When it comes to foreign policy and national security, Rudy Giuliani is in an untenable position: he’s inexplicably decided to base his entire presidential campaign on subjects he knows nothing about. At some point over the last six years, Giuliani got it in his head that being the mayor of a city attacked by terrorists necessarily makes that person an expert on keeping Americans safe.
With surprising frequency, Giuliani struggles to hide his ignorance about his signature issue. He can’t answer policy questions coherently, he can’t debate the issues persuasively, and he can’t explain his beliefs rationally. Indeed, most of the time, Giuliani is an embarrassment to himself, though he’s a little too arrogant to realize it, and GOP primary voters are a little too gullible to question it.
As it turns out, however, Giuliani’s campaign has come to realize that if their candidate is going to be taken seriously, they’ll have to do what Giuliani can’t: describe a foreign policy platform that he would implement if elected. The result is this article in Foreign Affairs, the magazine of the Council on Foreign Relations.
Now, from the outset, let’s recognize that the Giuliani campaign considers this an important article. Its contents are not just off-the-cuff remarks made an unprepared and inexperienced candidate; this is an article ghost-written by a presidential candidate’s top foreign policy advisors (all of whom are neocons). It’s safe to assume that a large team of trusted aides went over the piece with a fine-tooth comb, making sure it reflects exactly what Giuliani would do as president.
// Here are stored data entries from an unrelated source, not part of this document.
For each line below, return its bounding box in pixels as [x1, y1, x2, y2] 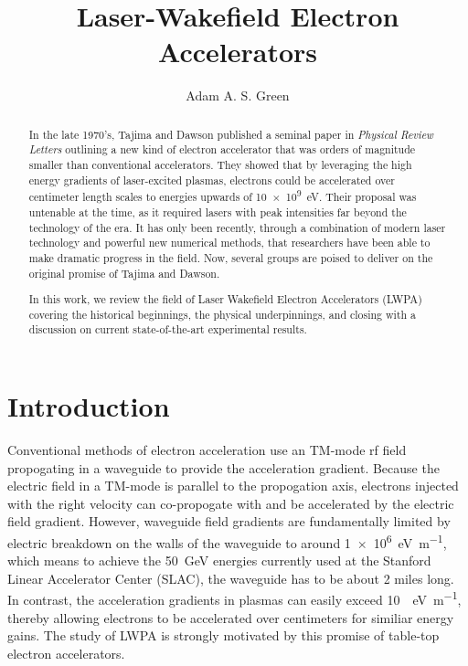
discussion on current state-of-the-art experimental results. [28, 322, 307, 337]
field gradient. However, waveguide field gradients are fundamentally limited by [7, 512, 451, 531]
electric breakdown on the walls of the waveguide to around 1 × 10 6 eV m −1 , [7, 531, 447, 552]
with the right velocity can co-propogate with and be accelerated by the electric [7, 493, 454, 513]
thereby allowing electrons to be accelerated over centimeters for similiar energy [7, 608, 454, 627]
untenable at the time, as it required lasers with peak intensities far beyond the [28, 204, 407, 219]
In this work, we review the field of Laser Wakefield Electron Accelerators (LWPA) [28, 291, 422, 307]
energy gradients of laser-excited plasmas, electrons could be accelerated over [28, 172, 395, 187]
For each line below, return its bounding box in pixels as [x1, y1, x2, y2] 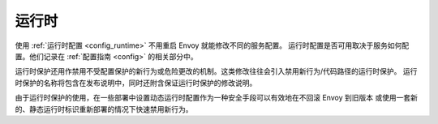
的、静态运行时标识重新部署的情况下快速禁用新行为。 [15, 104, 193, 113]
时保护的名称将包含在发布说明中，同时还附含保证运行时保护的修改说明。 [15, 78, 257, 88]
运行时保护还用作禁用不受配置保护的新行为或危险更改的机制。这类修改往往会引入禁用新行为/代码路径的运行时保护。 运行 [15, 66, 418, 76]
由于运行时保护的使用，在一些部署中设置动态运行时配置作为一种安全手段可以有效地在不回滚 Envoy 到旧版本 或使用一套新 [15, 93, 418, 103]
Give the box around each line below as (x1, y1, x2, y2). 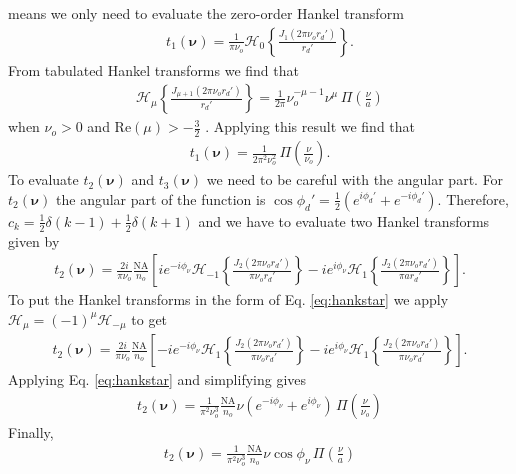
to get (131, 308, 168, 329)
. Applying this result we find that (205, 116, 416, 137)
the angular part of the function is (56, 188, 266, 209)
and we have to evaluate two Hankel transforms (198, 210, 490, 231)
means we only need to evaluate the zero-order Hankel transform (8, 3, 404, 23)
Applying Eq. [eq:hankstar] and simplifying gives (8, 369, 307, 390)
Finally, (8, 421, 54, 442)
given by (8, 230, 60, 251)

And after having read the piece, I can safely say that Giuliani is as nutty as a fruitcake. His approach to foreign policy is spectacularly dangerous, irresponsible, and stupid. Imagine Dick Cheney with a loaded gun in one hand, and an empty bottle of antidepressants in the other, and you can start to get the idea.
I don’t want to reinvent the wheel here, so I’ll point to a couple of my favorites takes on the Giuliani piece from others. First up, Yglesias:
Giuliani thinks that “we must understand that our enemies are emboldened by signs of weakness” so any expressed desire to cut deals actually undermines our safety and invites attack. The result is a chilling vision of a world where peace can only be achieved through American military domination. […]
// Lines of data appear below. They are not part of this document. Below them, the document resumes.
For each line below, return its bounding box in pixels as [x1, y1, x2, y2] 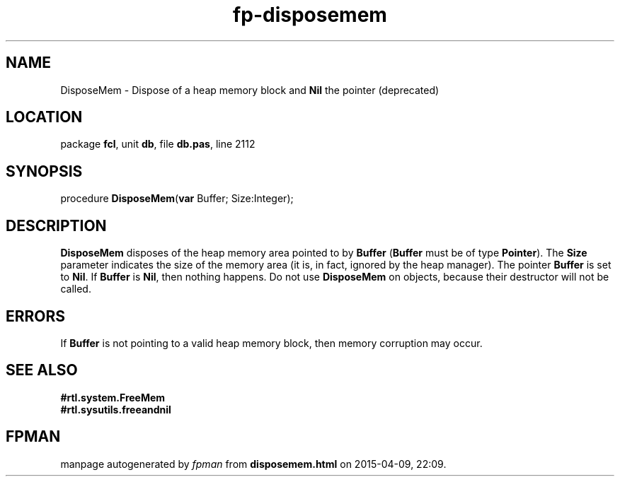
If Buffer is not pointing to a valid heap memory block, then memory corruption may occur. [60, 336, 483, 349]
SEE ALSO [6, 361, 78, 380]
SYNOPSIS [6, 162, 83, 180]
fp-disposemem [233, 3, 387, 27]
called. [60, 283, 91, 295]
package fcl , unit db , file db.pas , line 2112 [60, 138, 256, 151]
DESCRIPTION [6, 216, 107, 235]
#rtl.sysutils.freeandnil [60, 403, 171, 416]
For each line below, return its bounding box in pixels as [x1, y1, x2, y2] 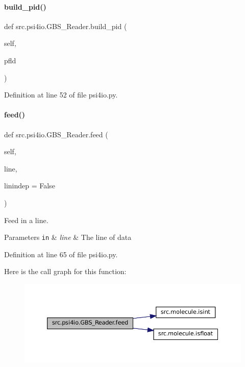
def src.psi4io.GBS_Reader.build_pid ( [4, 20, 127, 31]
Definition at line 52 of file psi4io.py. [4, 89, 118, 100]
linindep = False [4, 180, 55, 191]
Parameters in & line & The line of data [4, 232, 132, 242]
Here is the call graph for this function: [4, 266, 127, 277]
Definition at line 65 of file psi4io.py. [4, 249, 118, 259]
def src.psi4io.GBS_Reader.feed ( [4, 129, 108, 139]
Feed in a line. [4, 214, 48, 225]
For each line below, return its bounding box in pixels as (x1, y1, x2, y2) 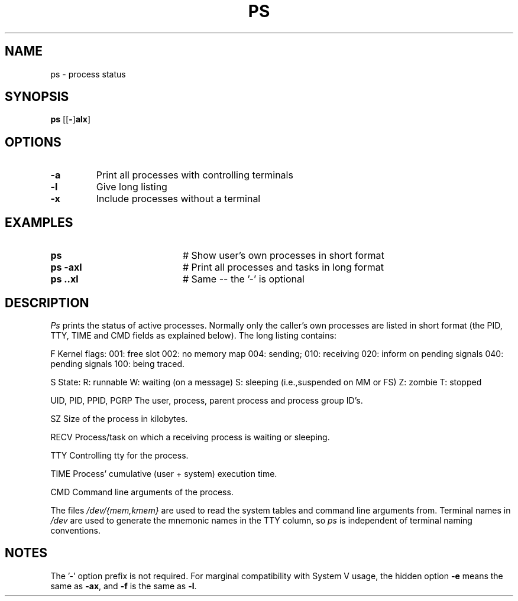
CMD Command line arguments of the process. (50, 486, 234, 497)
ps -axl (50, 261, 82, 274)
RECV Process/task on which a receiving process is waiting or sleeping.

This has been the kind of thinking that’s animated the Bush administration at its very worst moments. You get the immediate problem that America’s military edge can be countered by nuclear weapons. So it becomes very important to prevent countries from getting nuclear weapons. This can’t be done through the UN-backed process of the Non-Proliferation Treaty and international law, or even through diplomacy more generally, because that would signal weakness. The only tools available are coercion — military and economic. Of course, signaling an American desire to invade lots of countries only makes other countries more eager to get nuclear bombs. What’s needed, then, is a credible threat to fight a whole series of wars.
James Joyner, meanwhile, (a conservative who used to support Giuliani’s candidacy) described the former mayor as “batshit insane.”
The more I hear and read, though, the more I think Giuliani is either a charlatan or a simpleton. Either he’s lying to us and we therefore have no idea what his foreign policy will be or, worse, this is what he really thinks. […]
Essentially, he wants to massively increase a defense budget that already spends more than the rest of the countries on the planet combined so as to buy more submarines and anti-missile systems to protect us against a land-based guerrilla movement. We’re then going to use that military to go in, apparently, to topple every regime we don’t like and to wipe out every instance of non-democratic badness and spend decades occupying those countries. All, of course, while winning friends and influencing people.
I’ve seen some analyses suggest that Giuliani would be a continuation of the Bush policy. That’s false. Giuliani seems to believe that Bush has been weak and compliant, and what we really need is to be far more forceful in opposing diplomacy, using force, beating allies into submission, and leading through fear.
It’s impossible to excerpt — the piece needs to be read to be appreciated, but like Jim Henley, I was struck by this one sentence from Giuliani’s article:
Aspiring dictators sometimes win elections, and elected leaders sometimes govern badly and threaten their neighbors.
Giuliani seems to have missed the irony.